We will have to wait and see – court tosses claim because plaintiff lacked standing.
Plaintiff Caldwell was “offended” and felt like an “outsider” when she viewed a website called “Understanding Evolution” which was published by the University of California. She filed a federal lawsuit, alleging that the site, funded in part by a grant from the National Science Foundation, violated the First Amendment Establishment Clause by endorsing certain views on religion. For example, Caldwell claimed the site put forth the notion that “the theory of evolution is not in conflict with properly understood Christian or Jewish religious beliefs.”
The defendants, which included the director of the University of California Museum of Paleontology and a UC Berkeley biology professor, moved to dismiss Caldwell’s suit.
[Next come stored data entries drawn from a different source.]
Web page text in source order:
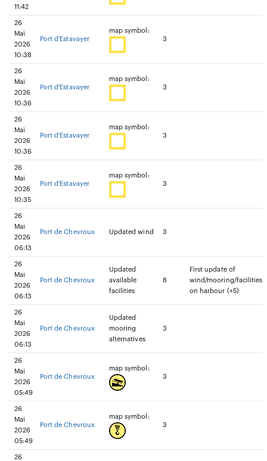
11:42
26
Mai
2026
10:38
Port d'Estavayer
map symbol:
3
26
Mai
2026
10:36
Port d'Estavayer
map symbol:
3
26
Mai
2026
10:36
Port d'Estavayer
map symbol:
3
26
Mai
2026
10:35
Port d'Estavayer
map symbol:
3
26
Mai
2026
06:13
Port de Chevroux Updated wind 3
26
Mai
2026
06:13
Port de Chevroux
Updated
available
facilities
8
First update of
wind/mooring/facilities
on harbour (+5)
26
Mai
2026
06:13
Port de Chevroux
Updated
mooring
alternatives
3
26
Mai
2026
05:49
Port de Chevroux
map symbol:
3
26
Mai
2026
05:49
Port de Chevroux
map symbol:
3
26
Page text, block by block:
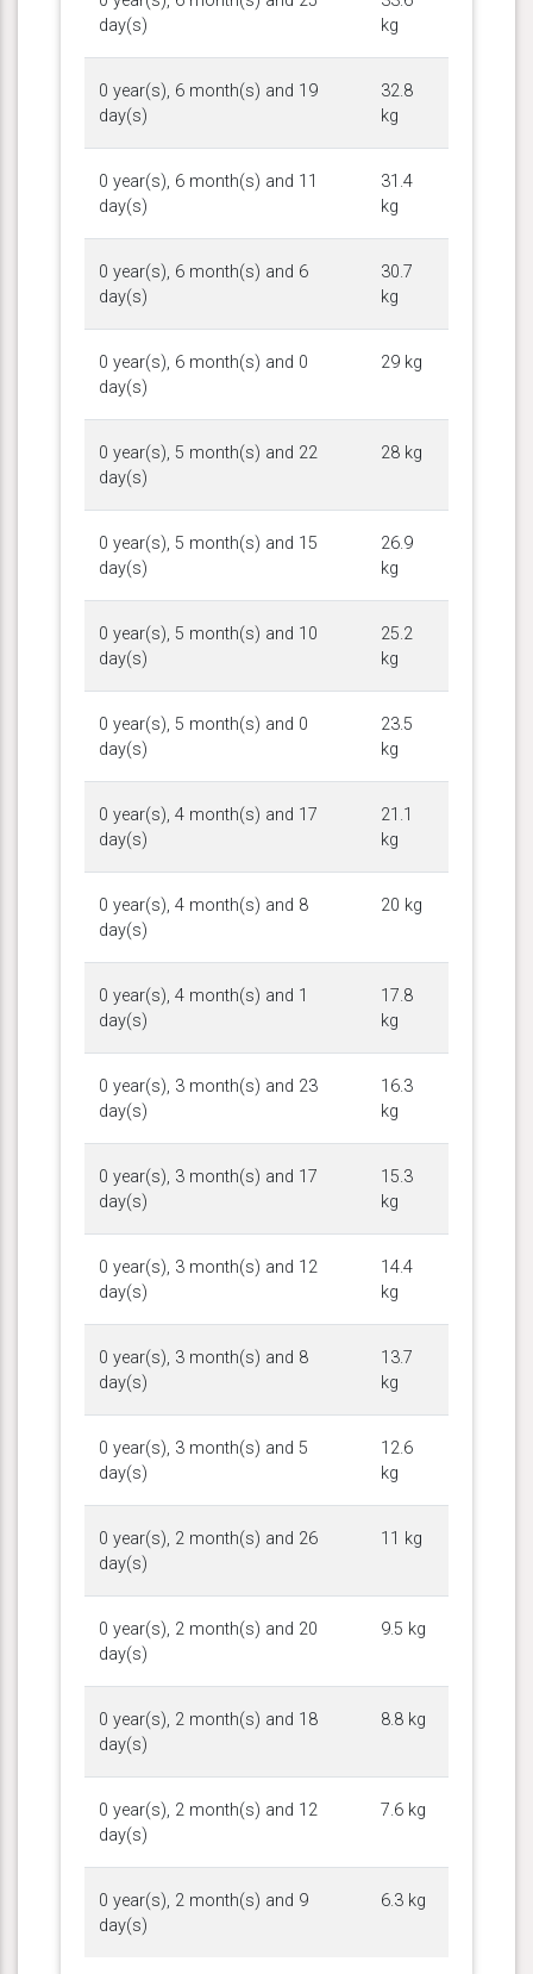
day(s)
kg
0 year(s), 6 month(s) and 19
day(s)
32.8
kg
0 year(s), 6 month(s) and 11
day(s)
31.4
kg
0 year(s), 6 month(s) and 6
day(s)
30.7
kg
0 year(s), 6 month(s) and 0
day(s)
29 kg
0 year(s), 5 month(s) and 22
day(s)
28 kg
0 year(s), 5 month(s) and 15
day(s)
26.9
kg
0 year(s), 5 month(s) and 10
day(s)
25.2
kg
0 year(s), 5 month(s) and 0
day(s)
23.5
kg
0 year(s), 4 month(s) and 17
day(s)
21.1
kg
0 year(s), 4 month(s) and 8
day(s)
20 kg
0 year(s), 4 month(s) and 1
day(s)
17.8
kg
0 year(s), 3 month(s) and 23
day(s)
16.3
kg
0 year(s), 3 month(s) and 17
day(s)
15.3
kg
0 year(s), 3 month(s) and 12
day(s)
14.4
kg
0 year(s), 3 month(s) and 8
day(s)
13.7
kg
0 year(s), 3 month(s) and 5
day(s)
12.6
kg
0 year(s), 2 month(s) and 26
day(s)
11 kg
0 year(s), 2 month(s) and 20
day(s)
9.5 kg
0 year(s), 2 month(s) and 18
day(s)
8.8 kg
0 year(s), 2 month(s) and 12
day(s)
7.6 kg
0 year(s), 2 month(s) and 9
day(s)
6.3 kg

The U.S. District Court for the Northern District of California granted the motion to dismiss.
The court held that plaintiff Caldwell lacked standing to pursue the Establishment Clause action. Among other things, she had failed to allege that she suffered an “injury in fact,” which is required for a plaintiff to sustain a lawsuit.
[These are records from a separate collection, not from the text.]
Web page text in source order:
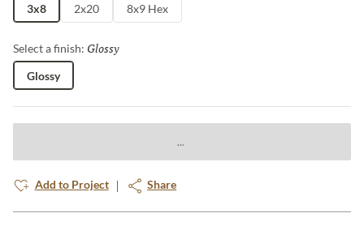
3x8 2x20 8x9 Hex
Select a finish: Glossy
Glossy
Add to Project Share
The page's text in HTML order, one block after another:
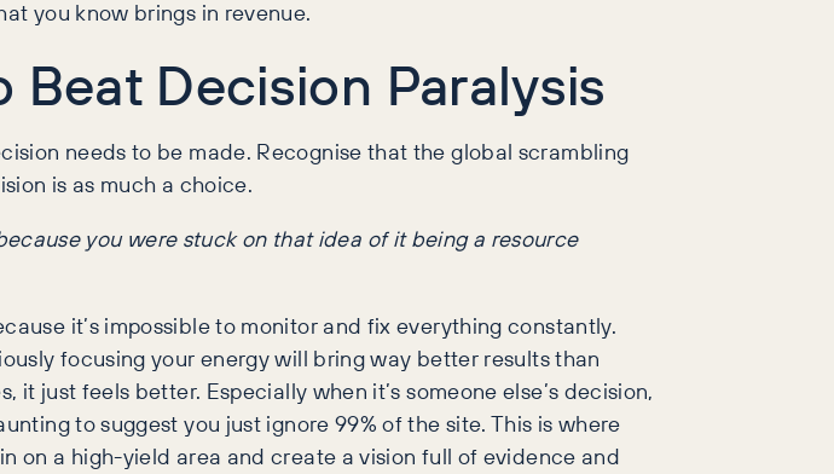
you know brings in revenue.
Decision Paralysis
needs to be made. Recognise that the global scrambling
is as much a choice.
you were stuck on that idea of it being a resource
it’s impossible to monitor and fix everything constantly.
focusing your energy will bring way better results than
just feels better. Especially when it’s someone else’s decision,
to suggest you just ignore 99% of the site. This is where
on a high-yield area and create a vision full of evidence and

In reaching the conclusion that the evolution website did not cause Caldwell to suffer an injury in fact, the court first looked to the holding of the U.S. Supreme Court’s decision in Valley Forge Christian College v. Am. United for Separation of Church & State, 454 U.S. 464 (1982). Being “offended” and feeling like an “outsider” were simply “psychological consequence[s]” produced “by observation of conduct with which [Caldwell] disagrees,” and were merely generalized grievances against the defendants, insufficient to confer injury in fact.
The court went on to reject Caldwell’s comparison of the evolution website to a public park containing religious symbols, finding the analogy “untenable”:
[A] citizen voluntarily choosing to access the internet who comes across an unwelcome message on a website page is not necessarily prevented from accessing the whole of the internet; the citizen may choose, with a simple click of the mouse, to access a different and unoffensive webpage or website.
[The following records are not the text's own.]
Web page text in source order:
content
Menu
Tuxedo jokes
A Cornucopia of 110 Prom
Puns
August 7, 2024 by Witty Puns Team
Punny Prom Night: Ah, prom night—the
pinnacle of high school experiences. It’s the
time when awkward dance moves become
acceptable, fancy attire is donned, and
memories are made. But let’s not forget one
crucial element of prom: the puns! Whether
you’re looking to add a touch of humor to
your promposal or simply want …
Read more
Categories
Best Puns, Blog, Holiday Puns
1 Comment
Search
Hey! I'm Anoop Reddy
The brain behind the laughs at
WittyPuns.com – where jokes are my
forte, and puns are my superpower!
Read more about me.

Further, the court noted that allowing a plaintiff to claim injury from being “offended” by merely looking at a website would be the start down a slippery slope:
Given this massive appeal and impossibly broad spectrum [of the internet], it is simply inconceivable that the mere viewing of certain webpages . . . is sufficient to give rise to injury in fact standing. If this were so, then every webpage on the internet could give rise to a claim, simply based on an individual’s negative emotional response to that webpage.
Caldwell v. Caldwell, (Slip Op.) 2005 WL 618511 (N.D. Cal. March 13, 2006).